In de maanden mei, juni en juli leeft de eikenprocessierups. Omdat de haartjes van deze rups gezondheidsklachten kunnen veroorzaken, bestrijden we dit ongedierte intensief.

Ieder jaar veroorzaakt  de eikenprocessierups veel overlast. Om deze reden bestrijdt de gemeente de eikenprocessierupsen. Hieronder leest u onder andere hoe u zelf overlast kunt melden, hoe de bestrijding gebeurt en wat u zelf kunt doen en waar u meer informatie kunt vinden.

Komt u eikenprocessierupsen tegen op eikenbomen of op andere plekken in de openbare ruimte? Geef het aan ons door via een online melding of telefonisch via 030 – 22 89 411.

Geef de locatie zo duidelijk mogelijk door, vermeld bijvoorbeeld het dichtstbijzijnde huisnummer. Dat maakt het makkelijker om de boom te vinden. Raak de rupsen of nesten niet aan als u ze tegenkomt. Ook de rupsrestanten en nesten uit vorige jaren niet. 'Oude' brandharen blijven meer dan acht jaar schadelijk.

Besmette bomen worden gemarkeerd met een stuk rood-wit lint met eikenprocessierups. Dit stuk lint prikken we op de boom. Deze bomen zijn al bekend bij de bestrijder waarmee de gemeente samenwerkt. We binden geen rood-witte linten meer om de bomen, omdat de rupsen daar onder kunnen kruipen.

De eikenprocessierups is de larve van een nachtvlinder die haar eitjes legt in de toppen van eikenbomen waar ze overwinteren.
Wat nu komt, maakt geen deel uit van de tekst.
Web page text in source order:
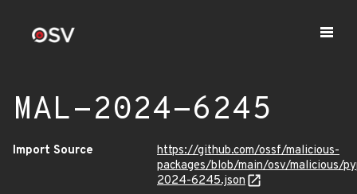
MAL-2024-6245
Import Source
https://github.com/ossf/malicious-
packages/blob/main/osv/malicious/
2024-6245.json
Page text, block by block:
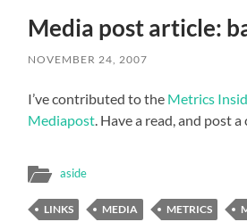
Media post article:
NOVEMBER 24, 2007
I’ve contributed to the Metrics
Mediapost . Have a read, and post
aside
LINKS MEDIA METRICS
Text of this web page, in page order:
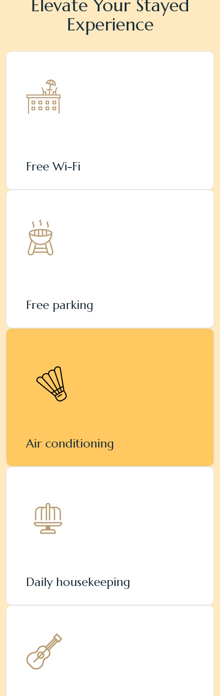
Elevate Your Stayed
Experience
Free Wi-Fi
Free parking
Air conditioning
Daily housekeeping
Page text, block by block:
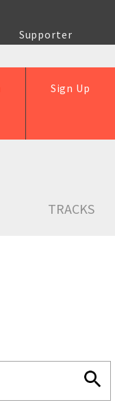
Supporter
Sign Up
TRACKS
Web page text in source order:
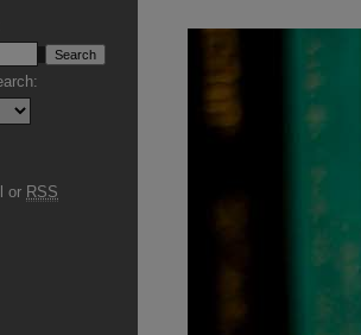
or RSS
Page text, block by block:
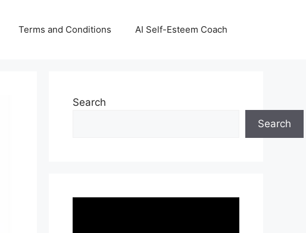
Terms and Conditions AI Self-Esteem Coach
Search
Search
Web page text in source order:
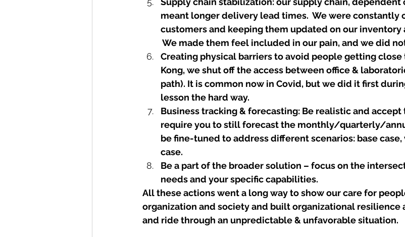
meant longer delivery lead times.  We were constantly
customers and keeping them updated on our inventory
We made them feel included in our pain, and we did
Creating physical barriers to avoid people getting close
Kong, we shut off the access between office &
path). It is common now in Covid, but we did it first
lesson the hard way.
Business tracking & forecasting: Be realistic and
require you to still forecast the monthly/quarterly/
be fine-tuned to address different scenarios: base
case.
Be a part of the broader solution – focus on the
needs and your specific capabilities.
All these actions went a long way to show our care for
organization and society and built organizational resilience
and ride through an unpredictable & unfavorable situation.
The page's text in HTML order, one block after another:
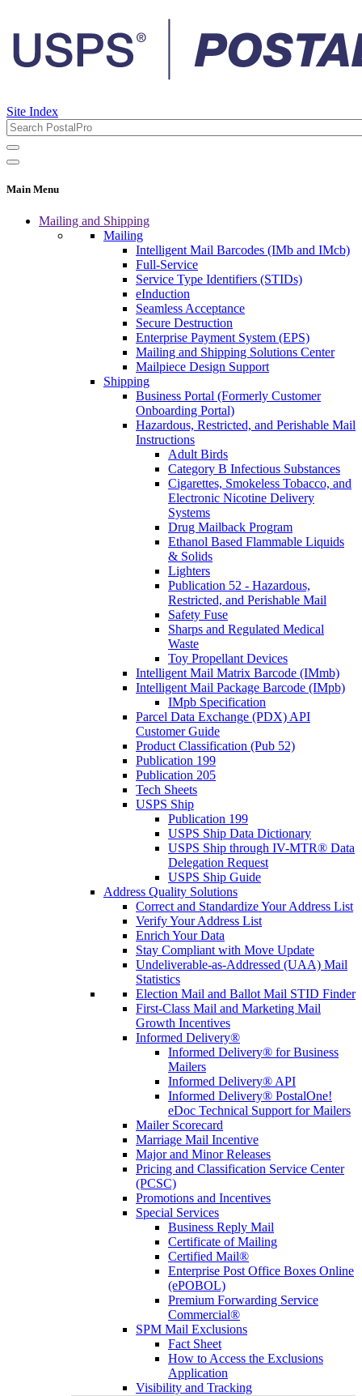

Eerst verblijven de jonge rupsjes hoog in de boom. Na een aantal vervellingen komen groepjes rupsen samen en vormen grote nesten op de stammen van eikenbomen. Deze nesten bestaan uit een dicht spinsel van draden, brandharen, vervellingshuidjes en uitwerpselen. Vanuit hun nesten gaan de rupsen ’s nachts in optocht (processie) op zoek naar voedsel.

De gemeente bestrijdt de overlast van de eikenprocessierups in de openbare ruimte. Particuliere grondeigenaren zijn verantwoordelijk voor de bestrijding van de overlast op eigen terrein en in eigen bomen. Particuliere grondeigenaren kunnen ervoor kiezen om zelf een bestrijder in te schakelen; dat kan niet via de gemeente.
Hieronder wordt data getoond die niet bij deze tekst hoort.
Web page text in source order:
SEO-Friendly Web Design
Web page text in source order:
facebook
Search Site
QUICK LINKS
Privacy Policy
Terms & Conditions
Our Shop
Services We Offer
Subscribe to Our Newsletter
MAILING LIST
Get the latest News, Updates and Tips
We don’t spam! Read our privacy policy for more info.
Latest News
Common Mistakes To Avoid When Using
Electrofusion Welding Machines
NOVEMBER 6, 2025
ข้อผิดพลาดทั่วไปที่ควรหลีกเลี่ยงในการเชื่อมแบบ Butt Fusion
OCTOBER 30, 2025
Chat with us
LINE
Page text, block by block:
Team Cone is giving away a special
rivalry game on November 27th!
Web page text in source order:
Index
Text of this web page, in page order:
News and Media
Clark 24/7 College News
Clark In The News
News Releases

We starten met de preventieve bestrijding vanaf half april. Eind mei/begin juni maken de rupsen hun nesten. Vanaf dan hebben de rupsen ook brandharen die voor overlast zorgen. Een bestrijdingsbedrijf waar we mee samenwerken zuigt de nesten weg. In de zomermaanden werken ze door afhankelijk van de overlast..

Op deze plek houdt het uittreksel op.